If it requires a re-arrangement of items we can add a translation table on the
read side to save the visible order in procfs/sysfs.
Or I'm overthinking and the real difference is negligible?
Thanks!
On Fri, Apr 26, 2024 at 05:37:31PM -0700, Shakeel Butt wrote:
> To reduce memory usage by the memcg events and stats, the kernel uses
> indirection table and only allocate stats and events which are being
> used by the memcg code. To make this more robust, let's add warnings
> where unexpected stats and events indexes are used.
>
> Signed-off-by: Shakeel Butt <[email protected]>
> ---
> mm/memcontrol.c | 43 ++++++++++++++++++++++++++++++++++---------
> 1 file changed, 34 insertions(+), 9 deletions(-)
>
> diff --git a/mm/memcontrol.c b/mm/memcontrol.c
> index 103e0e53e20a..36145089dcf5 100644
> --- a/mm/memcontrol.c
> +++ b/mm/memcontrol.c
> @@ -671,9 +671,11 @@ unsigned long lruvec_page_state(struct lruvec *lruvec, enum node_stat_item idx)
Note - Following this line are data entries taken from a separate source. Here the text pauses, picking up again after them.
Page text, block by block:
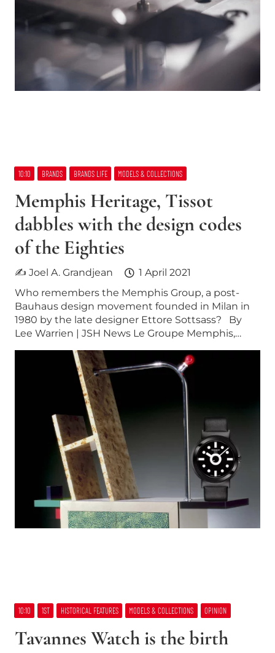
10:10 BRANDS BRANDS LIFE MODELS & COLLECTIONS
Memphis Heritage, Tissot
dabbles with the design codes
of the Eighties
✍ Joel A. Grandjean
1 April 2021
Who remembers the Memphis Group, a post-
Bauhaus design movement founded in Milan in
1980 by the late designer Ettore Sottsass? By
Lee Warrien | JSH News Le Groupe Memphis,…
10:10 1ST HISTORICAL FEATURES MODELS & COLLECTIONS OPINION
Tavannes Watch is the birth
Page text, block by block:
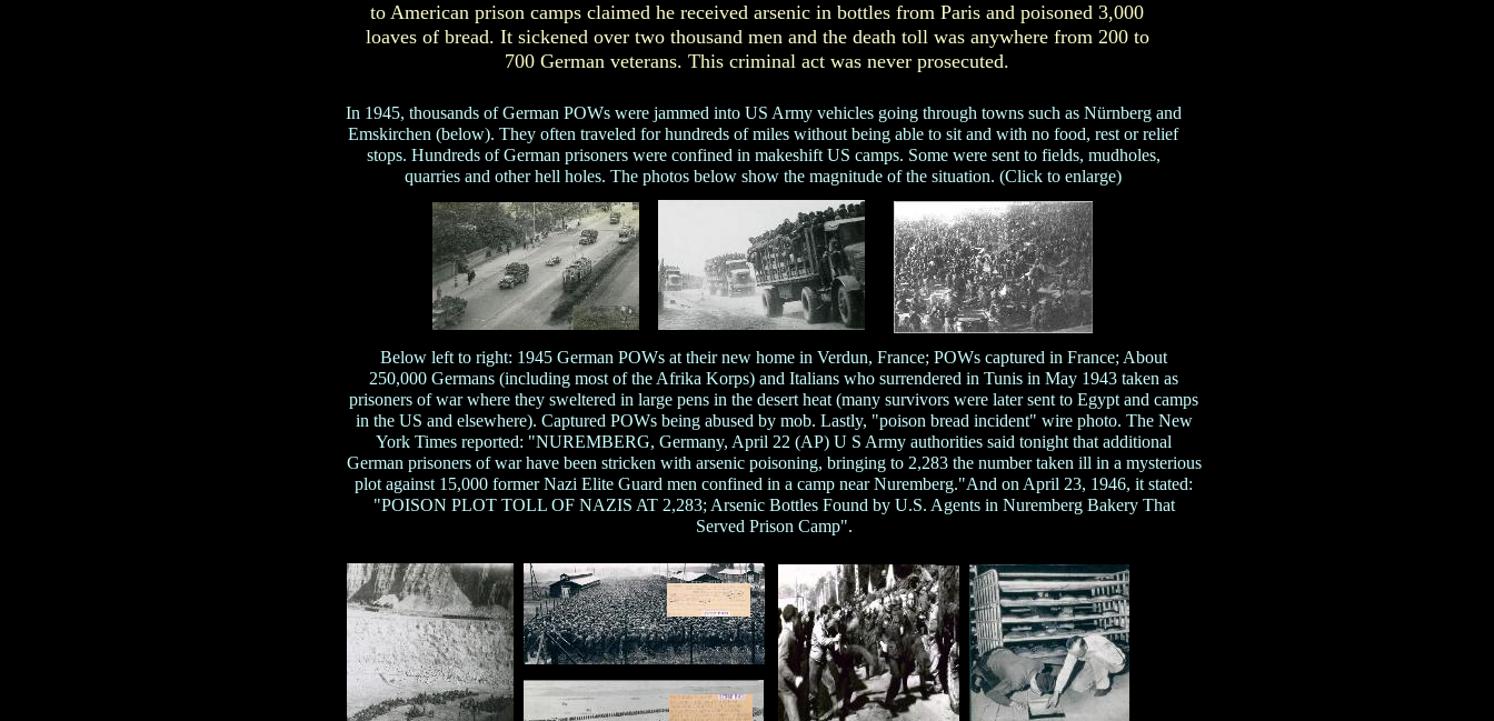
Below left to right: 1945 German POWs at their new home in Verdun, France; POWs captured in France; About
250,000 Germans (including most of the Afrika Korps) and Italians who surrendered in Tunis in May 1943 taken as
prisoners of war where they sweltered in large pens in the desert heat (many survivors were later sent to Egypt and camps
in the US and elsewhere). Captured POWs being abused by mob. Lastly, "poison bread incident" wire photo. The New
York Times reported: "NUREMBERG, Germany, April 22 (AP) U S Army authorities said tonight that additional
German prisoners of war have been stricken with arsenic poisoning, bringing to 2,283 the number taken ill in a mysterious
plot against 15,000 former Nazi Elite Guard men confined in a camp near Nuremberg."And on April 23, 1946, it stated:
"POISON PLOT TOLL OF NAZIS AT 2,283; Arsenic Bottles Found by U.S. Agents in Nuremberg Bakery That
Served Prison Camp".
In 1945, thousands of German POWs were jammed into US Army vehicles going through towns such as Nürnberg and
Emskirchen (below). They often traveled for hundreds of miles without being able to sit and with no food, rest or relief
stops. Hundreds of German prisoners were confined in makeshift US camps. Some were sent to fields, mudholes,
quarries and other hell holes. The photos below show the magnitude of the situation. (Click to enlarge)
to American prison camps claimed he received arsenic in bottles from Paris and poisoned 3,000
loaves of bread. It sickened over two thousand men and the death toll was anywhere from 200 to
700 German veterans. This criminal act was never prosecuted.

> return node_page_state(lruvec_pgdat(lruvec), idx);
>
> i = memcg_stats_index(idx);
> - if (i >= 0) {
> + if (likely(i >= 0)) {
> pn = container_of(lruvec, struct mem_cgroup_per_node, lruvec);
> x = READ_ONCE(pn->lruvec_stats->state[i]);
> + } else {
> + pr_warn_once("%s: stat item index: %d\n", __func__, idx);
> }
I think it's generally a CONFIG_DEBUG_VM material. Do we have some extra
concerns here?
Having pr_warn_on_once() would be nice here.
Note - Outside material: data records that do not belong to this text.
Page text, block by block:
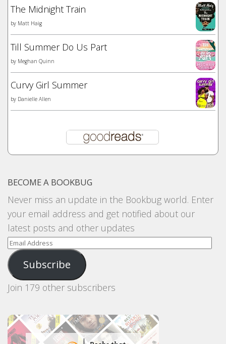
The Midnight Train
by Matt Haig
Till Summer Do Us Part
by Meghan Quinn
Curvy Girl Summer
by Danielle Allen
BECOME A BOOKBUG
Never miss an update in the Bookbug world. Enter
your email address and get notified about our
latest posts and other updates
Email
Address
Subscribe
Join 179 other subscribers
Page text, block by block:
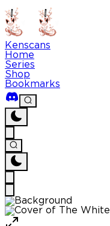
Kenscans
Home
Series
Shop
Bookmarks
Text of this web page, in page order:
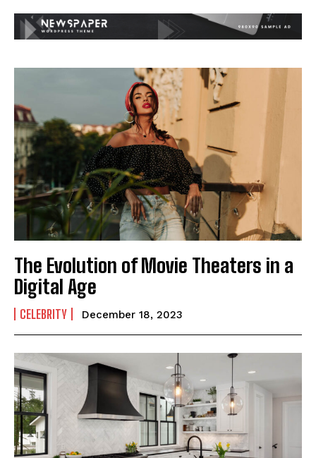
The Evolution of Movie Theaters in a
Digital Age
CELEBRITY December 18, 2023
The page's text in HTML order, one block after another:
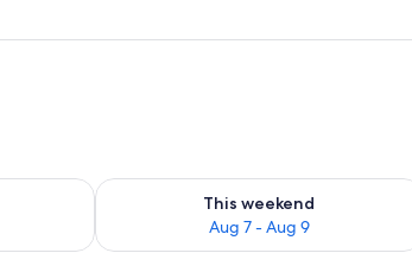
Aug 7 - Aug 8
This weekend
Aug 7 - Aug 9
Check availability for this weekend
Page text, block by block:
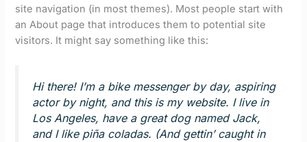
site navigation (in most themes). Most people start with
an About page that introduces them to potential site
visitors. It might say something like this:
Hi there! I’m a bike messenger by day, aspiring
actor by night, and this is my website. I live in
Los Angeles, have a great dog named Jack,
and I like piña coladas. (And gettin’ caught in
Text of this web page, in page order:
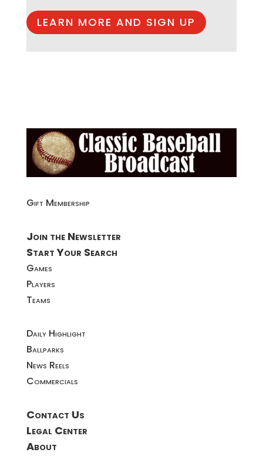
LEARN MORE AND SIGN UP
Gift Membership
Join the Newsletter
Start Your Search
Games
Players
Teams
Daily Highlight
Ballparks
News Reels
Commercials
Contact Us
Legal Center
About
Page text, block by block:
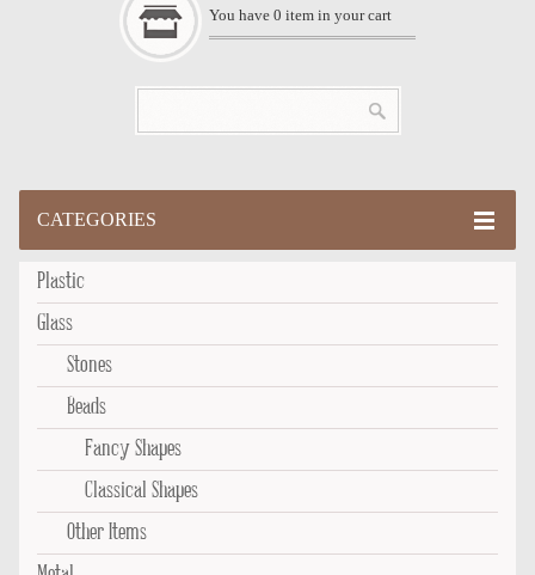
You have 0 item in your cart
CATEGORIES
Plastic
Glass
Stones
Beads
Fancy Shapes
Classical Shapes
Other Items
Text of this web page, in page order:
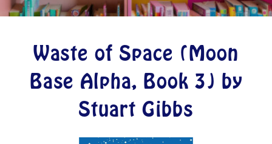
Waste of Space (Moon
Base Alpha, Book 3) by
Stuart Gibbs
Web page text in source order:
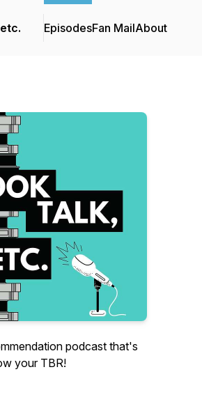
EpisodesFan MailAbout
podcast that's
your TBR!
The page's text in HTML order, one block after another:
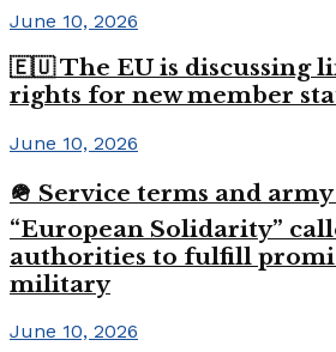
June 10, 2026
🇪🇺 The EU is discussing
rights for new member
June 10, 2026
🪖 Service terms and
“European Solidarity”
authorities to fulfill
military
June 10, 2026
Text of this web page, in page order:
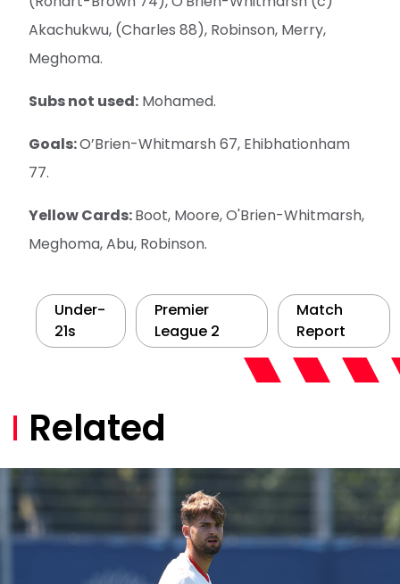
Akachukwu, (Charles 88), Robinson, Merry,
Meghoma.
Subs not used: Mohamed.
Goals:O’Brien-Whitmarsh 67, Ehibhationham
77.
Yellow Cards:Boot, Moore, O'Brien-Whitmarsh,
Meghoma, Abu, Robinson.
Under-
21s
Premier
League 2
Match
Report
Related

On Fri, Apr 26, 2024 at 05:37:33PM -0700, Shakeel Butt wrote:
> WORKINGSET_NODES is not exposed in the memcg stats and thus there is no
> need to use the memcg specific stat update functions for it. In future
> if we decide to expose WORKINGSET_NODES in the memcg stats, we can
> revert this patch.
>
> Signed-off-by: Shakeel Butt <[email protected]>
Reviewed-by: Roman Gushchin <[email protected]>
Thanks for the series, Shakeel!
On Fri, Apr 26, 2024 at 5:37 PM Shakeel Butt <[email protected]> wrote:
>
> At the moment, the amount of memory allocated for stats related structs
> in the mem_cgroup corresponds to the size of enum node_stat_item.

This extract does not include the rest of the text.